Task material:
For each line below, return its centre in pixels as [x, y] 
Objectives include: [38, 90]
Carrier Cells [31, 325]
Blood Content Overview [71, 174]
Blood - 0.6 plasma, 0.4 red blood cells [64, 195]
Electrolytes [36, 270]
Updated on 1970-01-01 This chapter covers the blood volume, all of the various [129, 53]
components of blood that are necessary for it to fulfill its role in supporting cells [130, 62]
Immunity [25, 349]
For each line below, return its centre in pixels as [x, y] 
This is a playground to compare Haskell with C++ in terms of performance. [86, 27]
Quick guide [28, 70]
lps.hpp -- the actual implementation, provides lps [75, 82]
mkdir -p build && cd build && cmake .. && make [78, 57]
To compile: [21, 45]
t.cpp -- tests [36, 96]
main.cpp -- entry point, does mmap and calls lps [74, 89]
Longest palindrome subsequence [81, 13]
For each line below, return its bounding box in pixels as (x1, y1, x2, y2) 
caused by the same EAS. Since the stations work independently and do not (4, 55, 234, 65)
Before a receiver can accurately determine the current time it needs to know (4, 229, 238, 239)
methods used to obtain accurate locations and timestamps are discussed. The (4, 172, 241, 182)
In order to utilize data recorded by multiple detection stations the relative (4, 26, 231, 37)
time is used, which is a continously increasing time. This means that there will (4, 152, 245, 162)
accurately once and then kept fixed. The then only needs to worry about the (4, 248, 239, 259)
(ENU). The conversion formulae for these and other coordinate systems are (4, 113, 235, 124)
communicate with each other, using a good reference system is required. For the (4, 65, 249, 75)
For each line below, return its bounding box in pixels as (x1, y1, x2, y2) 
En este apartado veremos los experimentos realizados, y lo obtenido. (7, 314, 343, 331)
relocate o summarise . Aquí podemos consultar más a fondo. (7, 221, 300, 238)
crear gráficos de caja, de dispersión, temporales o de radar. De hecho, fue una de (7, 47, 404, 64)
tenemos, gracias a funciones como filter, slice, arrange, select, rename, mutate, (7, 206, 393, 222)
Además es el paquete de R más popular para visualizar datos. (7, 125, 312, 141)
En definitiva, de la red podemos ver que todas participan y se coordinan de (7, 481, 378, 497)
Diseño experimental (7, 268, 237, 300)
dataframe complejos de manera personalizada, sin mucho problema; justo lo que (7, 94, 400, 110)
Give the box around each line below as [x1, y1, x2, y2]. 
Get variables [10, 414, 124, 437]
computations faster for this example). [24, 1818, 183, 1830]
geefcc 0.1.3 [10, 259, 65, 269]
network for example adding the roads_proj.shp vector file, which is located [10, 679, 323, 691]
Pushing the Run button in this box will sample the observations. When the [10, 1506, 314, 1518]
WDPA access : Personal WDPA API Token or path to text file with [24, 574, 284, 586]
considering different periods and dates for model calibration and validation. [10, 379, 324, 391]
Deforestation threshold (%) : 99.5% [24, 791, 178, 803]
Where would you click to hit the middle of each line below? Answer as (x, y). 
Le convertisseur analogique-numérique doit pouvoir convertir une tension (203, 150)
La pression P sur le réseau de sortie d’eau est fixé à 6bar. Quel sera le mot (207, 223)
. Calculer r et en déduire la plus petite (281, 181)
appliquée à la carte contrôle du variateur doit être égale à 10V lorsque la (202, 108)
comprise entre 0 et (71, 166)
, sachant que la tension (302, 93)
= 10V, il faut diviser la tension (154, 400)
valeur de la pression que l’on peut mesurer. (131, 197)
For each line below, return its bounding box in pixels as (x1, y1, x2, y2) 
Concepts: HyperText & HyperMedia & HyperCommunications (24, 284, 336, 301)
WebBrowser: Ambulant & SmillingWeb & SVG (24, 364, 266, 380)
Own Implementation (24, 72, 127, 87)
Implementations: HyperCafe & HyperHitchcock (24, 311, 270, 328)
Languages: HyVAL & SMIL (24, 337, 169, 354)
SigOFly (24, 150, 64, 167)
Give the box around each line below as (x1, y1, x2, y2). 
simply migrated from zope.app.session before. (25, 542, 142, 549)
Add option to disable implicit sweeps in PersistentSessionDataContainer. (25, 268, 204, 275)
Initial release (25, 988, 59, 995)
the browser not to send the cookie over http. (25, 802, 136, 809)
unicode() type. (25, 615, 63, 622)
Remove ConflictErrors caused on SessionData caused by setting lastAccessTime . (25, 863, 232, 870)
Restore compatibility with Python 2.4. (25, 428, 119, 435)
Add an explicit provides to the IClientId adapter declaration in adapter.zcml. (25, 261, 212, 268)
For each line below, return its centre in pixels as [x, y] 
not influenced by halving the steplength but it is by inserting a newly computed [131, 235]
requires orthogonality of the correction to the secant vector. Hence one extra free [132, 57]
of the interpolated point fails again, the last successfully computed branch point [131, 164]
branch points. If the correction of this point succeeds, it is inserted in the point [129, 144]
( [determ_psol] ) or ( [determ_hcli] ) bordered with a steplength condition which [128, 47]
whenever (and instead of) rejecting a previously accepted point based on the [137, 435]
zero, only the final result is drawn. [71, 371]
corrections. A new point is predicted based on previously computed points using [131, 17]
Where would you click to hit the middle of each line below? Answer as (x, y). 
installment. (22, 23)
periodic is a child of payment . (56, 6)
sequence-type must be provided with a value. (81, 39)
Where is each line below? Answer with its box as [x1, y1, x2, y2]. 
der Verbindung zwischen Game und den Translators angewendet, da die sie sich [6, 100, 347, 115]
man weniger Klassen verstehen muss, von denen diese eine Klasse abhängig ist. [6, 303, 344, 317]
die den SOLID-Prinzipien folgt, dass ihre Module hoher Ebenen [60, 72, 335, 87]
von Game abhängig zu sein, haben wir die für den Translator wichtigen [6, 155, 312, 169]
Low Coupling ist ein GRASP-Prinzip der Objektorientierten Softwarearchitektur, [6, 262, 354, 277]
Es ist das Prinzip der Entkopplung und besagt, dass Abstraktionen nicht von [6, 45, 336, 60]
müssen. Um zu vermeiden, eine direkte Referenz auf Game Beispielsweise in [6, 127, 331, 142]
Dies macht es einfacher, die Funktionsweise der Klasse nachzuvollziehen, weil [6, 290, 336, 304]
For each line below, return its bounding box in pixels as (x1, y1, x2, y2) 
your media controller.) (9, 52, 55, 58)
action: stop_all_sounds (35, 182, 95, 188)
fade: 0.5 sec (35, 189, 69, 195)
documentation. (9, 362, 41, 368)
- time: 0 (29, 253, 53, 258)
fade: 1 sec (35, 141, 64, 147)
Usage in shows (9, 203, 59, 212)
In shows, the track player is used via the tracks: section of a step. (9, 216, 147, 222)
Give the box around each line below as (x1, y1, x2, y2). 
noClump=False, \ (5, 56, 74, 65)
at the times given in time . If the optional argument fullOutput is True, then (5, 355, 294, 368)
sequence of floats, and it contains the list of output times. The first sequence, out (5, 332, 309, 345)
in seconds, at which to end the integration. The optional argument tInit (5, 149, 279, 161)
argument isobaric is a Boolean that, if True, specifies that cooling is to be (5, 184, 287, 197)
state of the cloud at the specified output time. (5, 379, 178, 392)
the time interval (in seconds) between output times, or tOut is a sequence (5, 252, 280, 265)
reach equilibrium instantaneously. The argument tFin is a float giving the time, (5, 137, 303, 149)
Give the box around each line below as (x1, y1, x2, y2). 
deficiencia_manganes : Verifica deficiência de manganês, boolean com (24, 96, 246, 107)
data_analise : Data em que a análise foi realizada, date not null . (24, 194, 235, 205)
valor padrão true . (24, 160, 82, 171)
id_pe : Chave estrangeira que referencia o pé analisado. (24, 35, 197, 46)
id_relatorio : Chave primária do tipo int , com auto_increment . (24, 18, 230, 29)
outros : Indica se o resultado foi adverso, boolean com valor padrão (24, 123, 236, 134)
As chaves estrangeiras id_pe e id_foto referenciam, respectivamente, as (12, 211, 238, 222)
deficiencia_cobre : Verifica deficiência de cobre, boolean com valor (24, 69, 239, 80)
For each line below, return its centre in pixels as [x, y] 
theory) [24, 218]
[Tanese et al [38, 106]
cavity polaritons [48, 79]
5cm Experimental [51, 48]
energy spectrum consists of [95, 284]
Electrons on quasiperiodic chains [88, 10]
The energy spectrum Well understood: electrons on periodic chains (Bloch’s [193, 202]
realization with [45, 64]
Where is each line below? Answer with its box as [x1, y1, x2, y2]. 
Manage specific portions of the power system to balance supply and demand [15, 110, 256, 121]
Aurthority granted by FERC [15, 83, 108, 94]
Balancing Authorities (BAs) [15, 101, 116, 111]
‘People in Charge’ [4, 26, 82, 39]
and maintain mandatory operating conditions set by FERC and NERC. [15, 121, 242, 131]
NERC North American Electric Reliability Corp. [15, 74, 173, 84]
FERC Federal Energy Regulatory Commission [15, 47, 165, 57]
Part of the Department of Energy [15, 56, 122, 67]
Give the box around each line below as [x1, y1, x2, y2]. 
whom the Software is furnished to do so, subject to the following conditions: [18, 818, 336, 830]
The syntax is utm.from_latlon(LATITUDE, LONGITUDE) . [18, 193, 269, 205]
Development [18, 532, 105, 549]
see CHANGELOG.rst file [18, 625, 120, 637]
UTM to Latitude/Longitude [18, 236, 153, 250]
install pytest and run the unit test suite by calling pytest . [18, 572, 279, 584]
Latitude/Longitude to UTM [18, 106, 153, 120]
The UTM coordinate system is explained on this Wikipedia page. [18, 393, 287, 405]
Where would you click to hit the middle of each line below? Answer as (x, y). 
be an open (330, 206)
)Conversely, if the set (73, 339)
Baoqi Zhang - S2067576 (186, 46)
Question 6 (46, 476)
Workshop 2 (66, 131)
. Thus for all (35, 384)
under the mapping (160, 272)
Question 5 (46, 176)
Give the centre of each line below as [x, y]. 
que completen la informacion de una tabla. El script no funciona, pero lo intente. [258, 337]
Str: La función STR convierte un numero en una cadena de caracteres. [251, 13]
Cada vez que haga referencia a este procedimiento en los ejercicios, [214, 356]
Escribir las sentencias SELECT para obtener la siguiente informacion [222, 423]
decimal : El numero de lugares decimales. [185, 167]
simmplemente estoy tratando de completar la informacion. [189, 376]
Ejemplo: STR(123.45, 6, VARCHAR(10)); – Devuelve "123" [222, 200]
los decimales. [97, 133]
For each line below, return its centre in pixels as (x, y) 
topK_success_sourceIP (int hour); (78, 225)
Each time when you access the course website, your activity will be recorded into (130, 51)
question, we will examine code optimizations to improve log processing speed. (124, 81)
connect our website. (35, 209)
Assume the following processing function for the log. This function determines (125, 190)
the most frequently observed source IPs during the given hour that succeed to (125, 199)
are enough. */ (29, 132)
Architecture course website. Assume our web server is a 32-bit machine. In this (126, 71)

What this task involves: If a line in the entries above has the word "Game", copy it.

Exercise answer:
der Verbindung zwischen Game und den Translators angewendet, da die sie sich [6, 100, 347, 115]
von Game abhängig zu sein, haben wir die für den Translator wichtigen [6, 155, 312, 169]
müssen. Um zu vermeiden, eine direkte Referenz auf Game Beispielsweise in [6, 127, 331, 142]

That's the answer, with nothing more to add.